Skip Nav Destination

Obesity Associated with Precursor to MM

March 21, 2024

April 2024

Anna Azvolinsky, PhD

Anna Azvolinsky, PhD, is a freelance medical and science-journalist based in New York City.

Obesity is an established, modifiable risk factor for the development of multiple myeloma (MM). Now, in a new study, researchers provide evidence that obesity may also be associated with the precursor to MM, monoclonal gammopathy of undetermined significance (MGUS). The research also shows an inverse association between high levels of physical activity and risk of MGUS. The work, published in Blood Advances, suggests that exercise or weight loss may help prevent the development of MM at earlier premalignant stages.

“While intriguing and hypothesis-generating, it is important to emphasize that this is a cross- sectional study that describes associations — and not causal mechanisms — between risk factors and disease,” said lead study author David J. Lee, MD, MPH, MMSc, of Massachusetts General Hospital in Boston.

MGUS is a premalignant clonal proliferation of plasma cells that precedes the development of MM. In routine clinical practice, individuals are not universally screened for MGUS, and it is unclear whether certain groups would benefit from additional surveillance. Obesity is an established and potentially modifiable risk factor for MM, yet studies have not established whether obesity is associated with increased risk of MGUS. Known risk factors of MGUS are older age, male sex, Black or African American race, and family history.
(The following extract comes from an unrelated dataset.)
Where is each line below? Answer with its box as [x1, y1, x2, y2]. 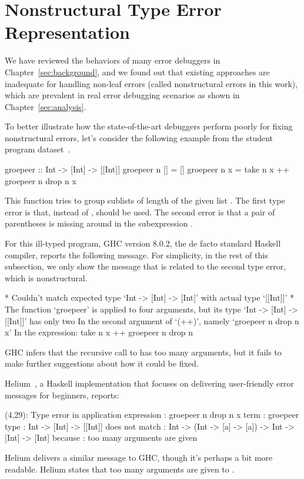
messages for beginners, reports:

The researchers used mass spectrometry (MS) to analyze serum samples from the nationwide Predicting Progression of Developing Myeloma in a High-Risk Screened Population (PROMISE) study cohort of 2,628 individuals. They used the data to understand whether lifestyle factors — including physical activity, alcohol use, smoking, and sleep duration — as well as obesity and obesity-related comorbidities were associated with the prevalence of MGUS. MS is a relatively new method used to detect monoclonal proteins (M proteins), a biomarker for MGUS and MM, with high sensitivity.

After adjusting for age, sex, Black race, education, and income, the researchers observed that individuals who were obese had 73% higher odds of having MS-detected MGUS (MS-MGUS) compared to individuals of normal weight (odds ratio [OR] = 1.73, 95% CI 1.21-2.47; p=0.003). When adjusted for other metabolic comorbidities, the association between MGUS and obesity remained statistically significant, and the association was not modified by sex or physical activity level.

High levels of physical activity (equivalent to running or jogging 45-60 minutes or more per day) compared to the lowest level of physical activity (equivalent to walking less than 30 minutes per day) were inversely associated with MS-MGUS (OR=0.45, 95% CI 0.24-0.80; p=0.009).

“We were intrigued to find that having an elevated body mass index or BMI was associated with having MGUS in our study population, which is consistent with some but not all epidemiologic studies that evaluated obesity as a risk factor for MGUS,” Dr. Lee said. “We were also intrigued to observe that high levels of physical activity were inversely associated with having MGUS, even when adjusting for BMI.”

Heavy smoking and short sleep were also associated with the risk of MS-MGUS. Compared to never smoking, heavy smoking (more than 30 pack-years) was associated with MS-MGUS (OR=2.19, 95% CI 1.24-3.74; p=0.005). Short sleep (less than six hours per day) was also associated with MS-MGUS (OR=2.11, 95% CI 1.26-3.42; p=0.003) when compared to sleeping six or more hours per day.

These results are among the first to be reported for a high-risk population screened by MS for M proteins, providing preliminary hypothesis-generating data that need to be further studied, according to the authors.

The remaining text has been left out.